[Available records]

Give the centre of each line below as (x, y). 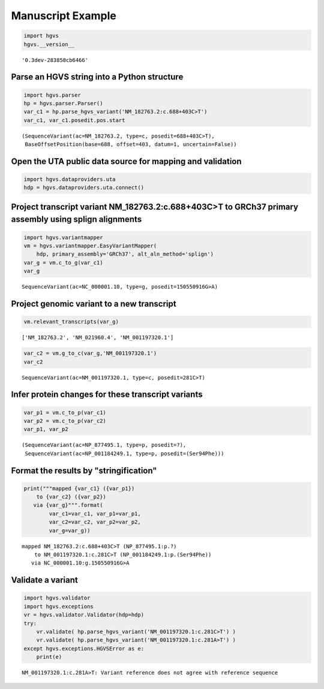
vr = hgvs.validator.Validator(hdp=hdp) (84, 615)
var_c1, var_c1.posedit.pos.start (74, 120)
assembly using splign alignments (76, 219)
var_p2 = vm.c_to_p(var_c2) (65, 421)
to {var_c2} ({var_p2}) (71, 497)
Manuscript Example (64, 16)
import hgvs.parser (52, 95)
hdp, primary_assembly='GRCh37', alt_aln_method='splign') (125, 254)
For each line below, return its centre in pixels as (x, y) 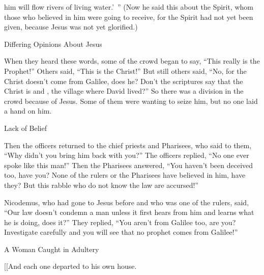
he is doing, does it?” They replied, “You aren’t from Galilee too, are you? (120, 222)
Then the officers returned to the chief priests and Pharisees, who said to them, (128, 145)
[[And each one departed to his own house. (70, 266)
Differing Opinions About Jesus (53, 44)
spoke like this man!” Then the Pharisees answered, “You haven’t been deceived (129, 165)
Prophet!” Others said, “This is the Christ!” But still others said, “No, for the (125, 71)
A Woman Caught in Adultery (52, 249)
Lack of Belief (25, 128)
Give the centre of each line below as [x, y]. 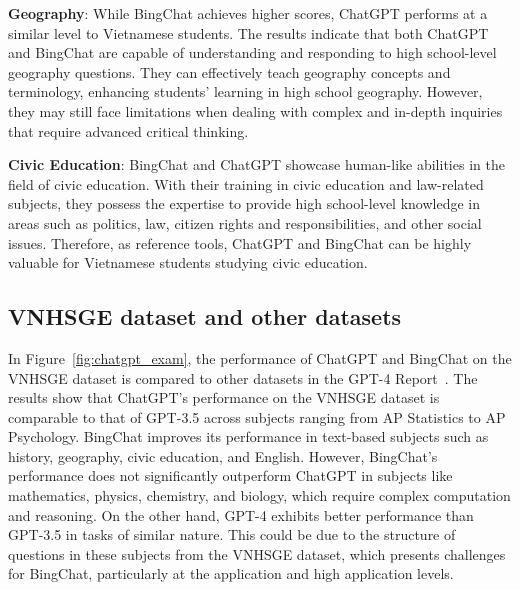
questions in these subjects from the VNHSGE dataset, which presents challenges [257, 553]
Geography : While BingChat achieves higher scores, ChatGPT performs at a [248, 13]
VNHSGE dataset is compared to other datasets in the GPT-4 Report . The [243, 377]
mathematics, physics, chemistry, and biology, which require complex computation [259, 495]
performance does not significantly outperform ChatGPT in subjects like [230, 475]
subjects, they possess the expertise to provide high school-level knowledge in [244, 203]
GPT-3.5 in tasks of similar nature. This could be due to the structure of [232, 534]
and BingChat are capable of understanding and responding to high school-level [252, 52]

[/Available records]
[Available records]

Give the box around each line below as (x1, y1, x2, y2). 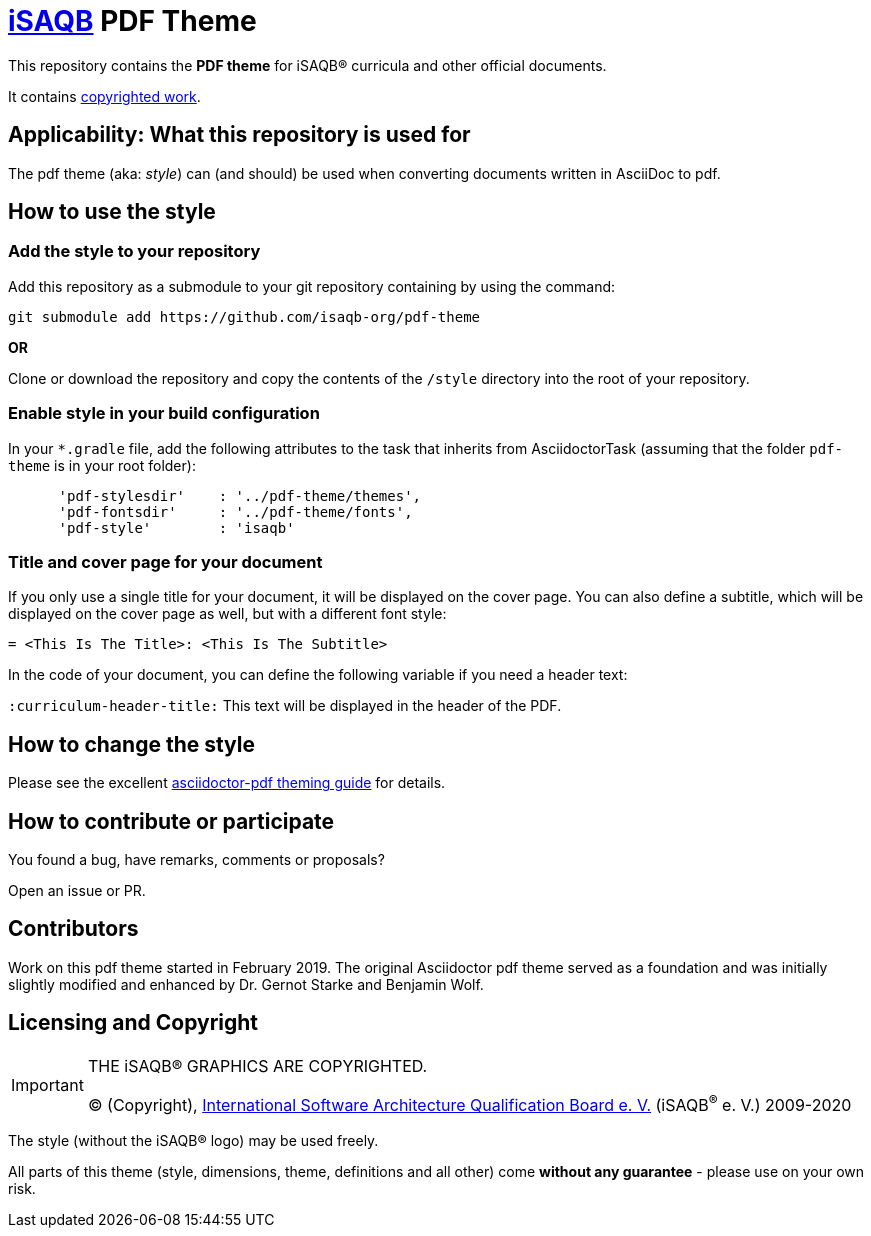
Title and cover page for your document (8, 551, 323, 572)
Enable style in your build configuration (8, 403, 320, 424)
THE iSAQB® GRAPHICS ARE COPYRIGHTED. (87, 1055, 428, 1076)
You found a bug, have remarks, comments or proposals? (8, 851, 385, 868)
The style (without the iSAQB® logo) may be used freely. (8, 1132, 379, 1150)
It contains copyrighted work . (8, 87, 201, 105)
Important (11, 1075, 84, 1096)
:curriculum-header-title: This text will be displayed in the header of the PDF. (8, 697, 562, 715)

[/Available records]
[Available records]

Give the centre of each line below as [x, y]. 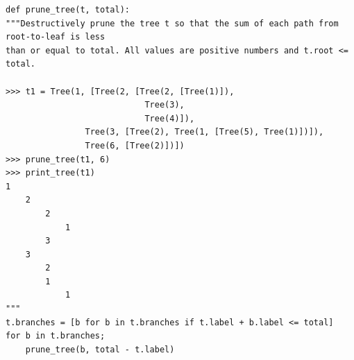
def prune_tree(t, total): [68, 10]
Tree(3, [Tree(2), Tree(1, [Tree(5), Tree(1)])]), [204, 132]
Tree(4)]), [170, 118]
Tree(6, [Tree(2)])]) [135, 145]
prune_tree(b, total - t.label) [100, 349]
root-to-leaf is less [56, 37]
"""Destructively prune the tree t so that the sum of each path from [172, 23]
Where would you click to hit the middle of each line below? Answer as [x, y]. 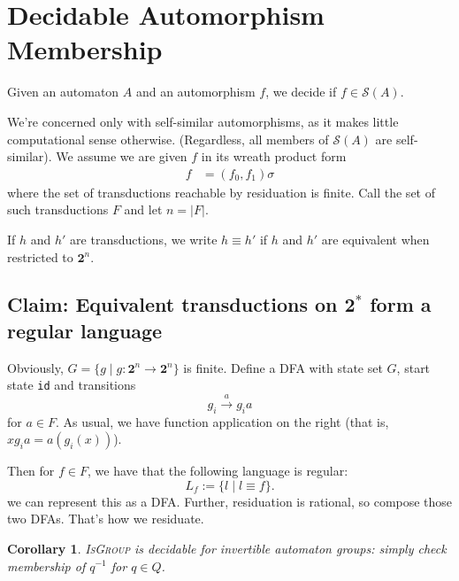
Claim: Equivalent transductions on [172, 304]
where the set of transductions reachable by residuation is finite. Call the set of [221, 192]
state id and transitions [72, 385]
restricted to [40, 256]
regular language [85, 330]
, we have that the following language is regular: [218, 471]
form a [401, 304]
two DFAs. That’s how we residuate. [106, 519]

[/Available records]

» Exercise
Copy down every line of the entries containing the word "splign".

» Exercise answer
assembly using splign alignments (76, 219)
hdp, primary_assembly='GRCh37', alt_aln_method='splign') (125, 254)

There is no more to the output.